* THE TASK: Produce a verbatim copy of the lines from the one holding "well. This architecture" through the last line of the listing, and nothing else.
* * * *
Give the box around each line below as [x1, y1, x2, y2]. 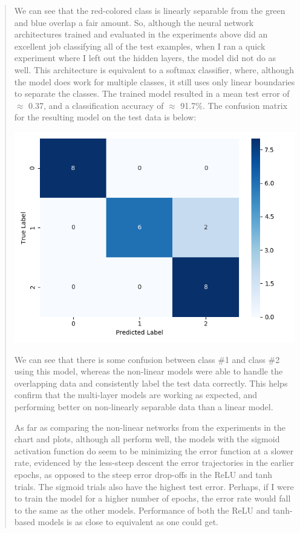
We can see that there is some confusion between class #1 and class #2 [14, 353, 280, 365]
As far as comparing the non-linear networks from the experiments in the [14, 420, 285, 433]
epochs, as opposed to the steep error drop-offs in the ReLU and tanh [14, 468, 273, 481]
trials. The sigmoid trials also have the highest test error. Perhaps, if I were [14, 480, 294, 492]
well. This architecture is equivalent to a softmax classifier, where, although [14, 63, 294, 76]
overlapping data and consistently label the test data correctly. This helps [14, 376, 288, 389]
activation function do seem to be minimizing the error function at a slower [14, 444, 294, 457]
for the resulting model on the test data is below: [14, 111, 197, 123]
* * * *
* EXERCISE OUTPUT:
well. This architecture is equivalent to a softmax classifier, where, although [14, 63, 294, 76]
overlapping data and consistently label the test data correctly. This helps [14, 376, 288, 389]
activation function do seem to be minimizing the error function at a slower [14, 444, 294, 457]
for the resulting model on the test data is below: [14, 111, 197, 123]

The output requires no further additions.